### WHAT THE TASK ASKS
I need the records below restated word for word, without their pictures.

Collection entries
::::

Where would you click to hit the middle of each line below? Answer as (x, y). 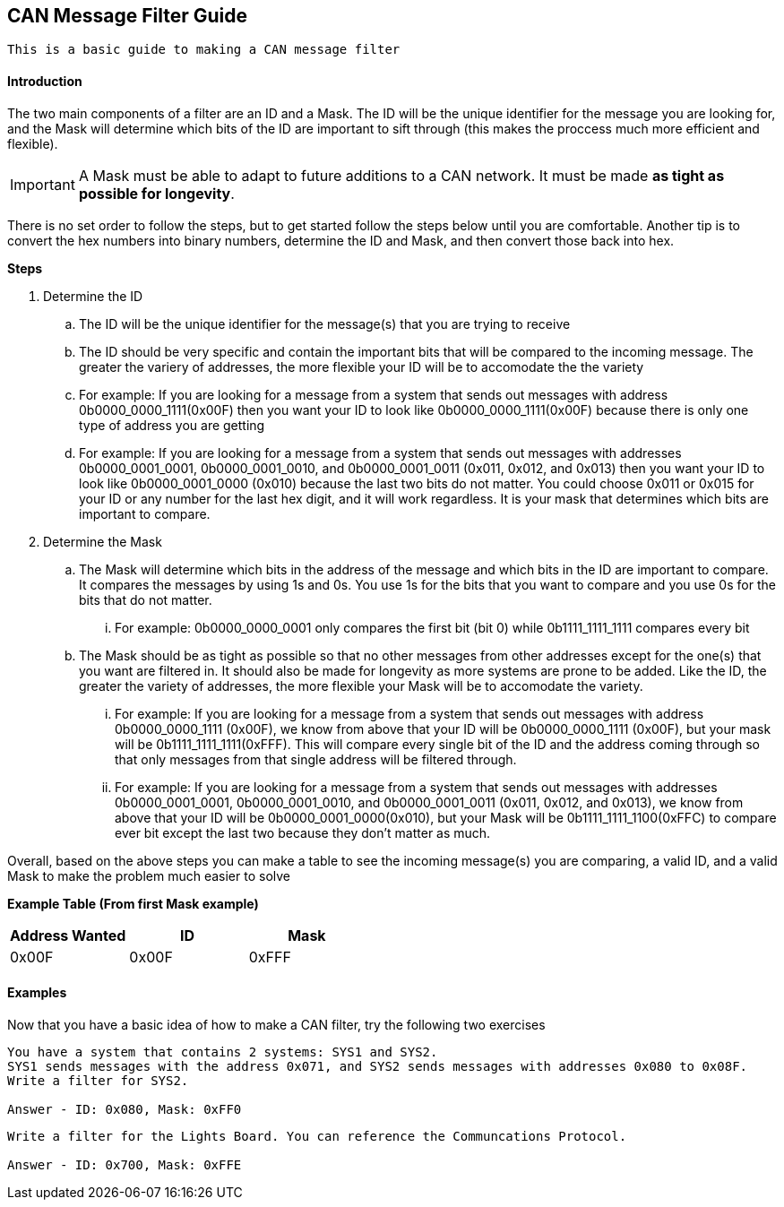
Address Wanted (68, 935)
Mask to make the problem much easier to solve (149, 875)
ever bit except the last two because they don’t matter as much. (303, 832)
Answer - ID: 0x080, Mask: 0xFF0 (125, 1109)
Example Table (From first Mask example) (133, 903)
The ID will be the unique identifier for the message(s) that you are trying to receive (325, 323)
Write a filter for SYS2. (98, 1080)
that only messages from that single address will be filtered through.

::::

### RESPONSE FOR THIS EXERCISE
Where would you click to hit the middle of each line below? Answer as (x, y). 
Address Wanted (68, 935)
Mask to make the problem much easier to solve (149, 875)
ever bit except the last two because they don’t matter as much. (303, 832)
Answer - ID: 0x080, Mask: 0xFF0 (125, 1109)
Example Table (From first Mask example) (133, 903)
The ID will be the unique identifier for the message(s) that you are trying to receive (325, 323)
Write a filter for SYS2. (98, 1080)
that only messages from that single address will be filtered through.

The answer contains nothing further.